[Records shown]
----------------
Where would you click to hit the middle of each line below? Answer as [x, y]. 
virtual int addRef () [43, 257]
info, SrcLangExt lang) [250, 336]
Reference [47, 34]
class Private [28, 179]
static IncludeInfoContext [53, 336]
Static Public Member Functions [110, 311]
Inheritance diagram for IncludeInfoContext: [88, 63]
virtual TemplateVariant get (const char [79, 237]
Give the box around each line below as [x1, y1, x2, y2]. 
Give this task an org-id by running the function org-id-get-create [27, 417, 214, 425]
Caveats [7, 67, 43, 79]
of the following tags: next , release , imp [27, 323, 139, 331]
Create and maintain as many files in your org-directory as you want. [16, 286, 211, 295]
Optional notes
----------------
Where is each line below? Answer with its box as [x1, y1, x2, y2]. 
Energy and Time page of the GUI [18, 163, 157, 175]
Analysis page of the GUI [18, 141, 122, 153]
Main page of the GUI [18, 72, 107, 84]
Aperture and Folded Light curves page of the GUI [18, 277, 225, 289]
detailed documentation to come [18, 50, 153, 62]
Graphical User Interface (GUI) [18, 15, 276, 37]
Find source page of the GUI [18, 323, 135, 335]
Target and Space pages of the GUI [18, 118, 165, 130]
----------------
[Problem to work on] Copy range, inclusive: the line holding "Where would you" to the line holding "Optional notes". Reproduce exactly those lines of the records above and no others.

[Task output]
Where would you click to hit the middle of each line below? Answer as [x, y]. 
virtual int addRef () [43, 257]
info, SrcLangExt lang) [250, 336]
Reference [47, 34]
class Private [28, 179]
static IncludeInfoContext [53, 336]
Static Public Member Functions [110, 311]
Inheritance diagram for IncludeInfoContext: [88, 63]
virtual TemplateVariant get (const char [79, 237]
Give the box around each line below as [x1, y1, x2, y2]. 
Give this task an org-id by running the function org-id-get-create [27, 417, 214, 425]
Caveats [7, 67, 43, 79]
of the following tags: next , release , imp [27, 323, 139, 331]
Create and maintain as many files in your org-directory as you want. [16, 286, 211, 295]
Optional notes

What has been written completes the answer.